## [WORK INSTRUCTIONS]
It is required that the lines from the top of the listing through the line with "Transcription termination restricts" be reproduced exactly, excluding pictures.
═══ THE INPUT ═══
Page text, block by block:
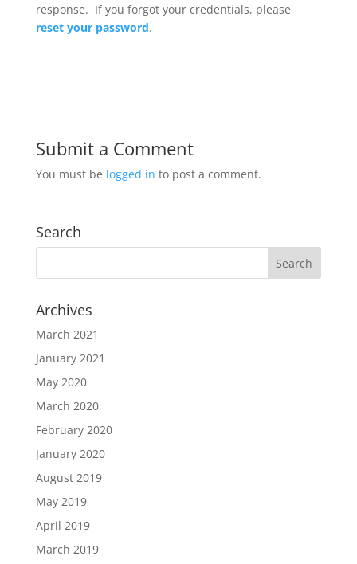
response. If you forgot your credentials, please
reset your password.
Submit a Comment
You must be logged in to post a comment.
Search
Archives
March 2021
January 2021
May 2020
March 2020
February 2020
January 2020
August 2019
May 2019
April 2019
March 2019
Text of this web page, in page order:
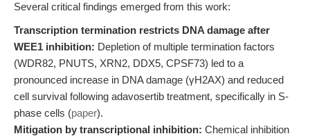
Several critical findings emerged from this work:
Transcription termination restricts DNA damage after
WEE1 inhibition: Depletion of multiple termination factors
(WDR82, PNUTS, XRN2, DDX5, CPSF73) led to a
pronounced increase in DNA damage (γH2AX) and reduced
cell survival following adavosertib treatment, specifically in S-
phase cells (paper).
Mitigation by transcriptional inhibition: Chemical inhibition
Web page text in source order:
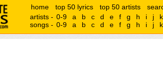
home top 50 lyrics top 50 artists
artists - 0-9 a b c d e f g h i j k
songs - 0-9 a b c d e f g h i j k
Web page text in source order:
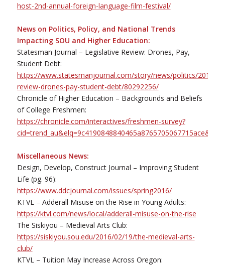
host-2nd-annual-foreign-language-film-festival/
News on Politics, Policy, and National Trends
Impacting SOU and Higher Education:
Statesman Journal – Legislative Review: Drones, Pay,
Student Debt:
https://www.statesmanjournal.com/story/news/politics/2016/
review-drones-pay-student-debt/80292256/
Chronicle of Higher Education – Backgrounds and Beliefs
of College Freshmen:
https://chronicle.com/interactives/freshmen-survey?
Miscellaneous News:
Design, Develop, Construct Journal – Improving Student
Life (pg. 96):
https://www.ddcjournal.com/issues/spring2016/
KTVL – Adderall Misuse on the Rise in Young Adults:
https://ktvl.com/news/local/adderall-misuse-on-the-rise
The Siskiyou – Medieval Arts Club:
https://siskiyou.sou.edu/2016/02/19/the-medieval-arts-
club/
KTVL – Tuition May Increase Across Oregon:
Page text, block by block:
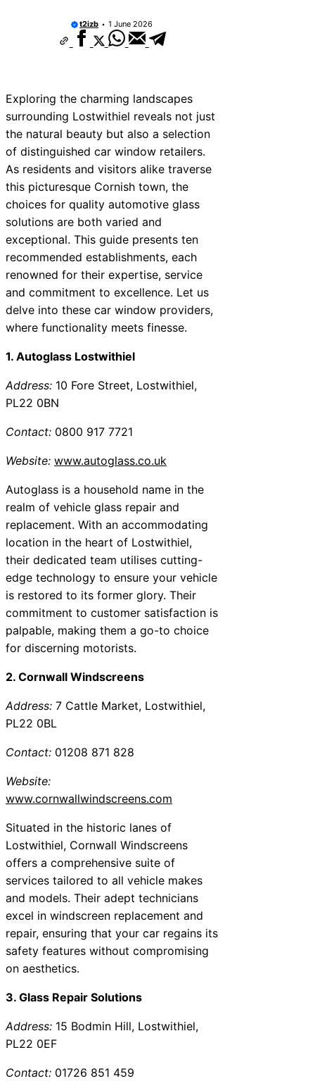
t2izb 1 June 2026
Exploring the charming landscapes
surrounding Lostwithiel reveals not just
the natural beauty but also a selection
of distinguished car window retailers.
As residents and visitors alike traverse
this picturesque Cornish town, the
choices for quality automotive glass
solutions are both varied and
exceptional. This guide presents ten
recommended establishments, each
renowned for their expertise, service
and commitment to excellence. Let us
delve into these car window providers,
where functionality meets finesse.
1. Autoglass Lostwithiel
Address: 10 Fore Street, Lostwithiel,
PL22 0BN
Contact: 0800 917 7721
Website: www.autoglass.co.uk
Autoglass is a household name in the
realm of vehicle glass repair and
replacement. With an accommodating
location in the heart of Lostwithiel,
their dedicated team utilises cutting-
edge technology to ensure your vehicle
is restored to its former glory. Their
commitment to customer satisfaction is
palpable, making them a go-to choice
for discerning motorists.
2. Cornwall Windscreens
Address: 7 Cattle Market, Lostwithiel,
PL22 0BL
Contact: 01208 871 828
Website:
www.cornwallwindscreens.com
Situated in the historic lanes of
Lostwithiel, Cornwall Windscreens
offers a comprehensive suite of
services tailored to all vehicle makes
and models. Their adept technicians
excel in windscreen replacement and
repair, ensuring that your car regains its
safety features without compromising
on aesthetics.
3. Glass Repair Solutions
Address: 15 Bodmin Hill, Lostwithiel,
PL22 0EF
Contact: 01726 851 459
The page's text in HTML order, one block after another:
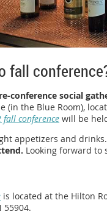
fall
conference social
(in the Blue Room),
fall conference will be
appetizers and drinks.
Looking forward to
is located at the Hilton
55904.
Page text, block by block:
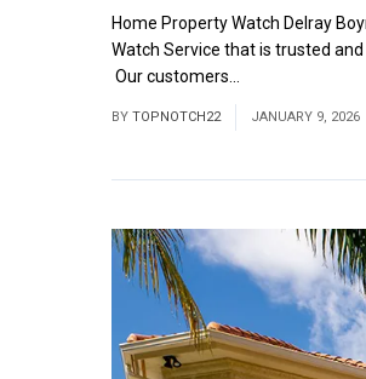
Home Property Watch Delray
Watch Service that is trusted
Our customers...
BY TOPNOTCH22 JANUARY 9, 2026
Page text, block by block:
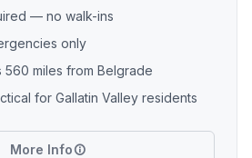
— no walk-ins
only
miles from Belgrade
for Gallatin Valley residents
More Info
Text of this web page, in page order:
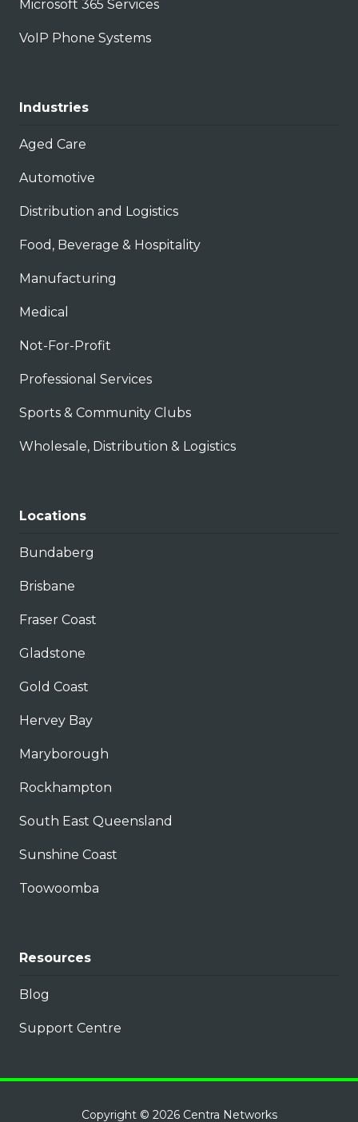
═══
## [RESPONSE TO THE EXERCISE]
Page text, block by block:
response. If you forgot your credentials, please
reset your password.
Submit a Comment
You must be logged in to post a comment.
Search
Archives
March 2021
January 2021
May 2020
March 2020
February 2020
January 2020
August 2019
May 2019
April 2019
March 2019
Text of this web page, in page order:
Several critical findings emerged from this work:
Transcription termination restricts DNA damage after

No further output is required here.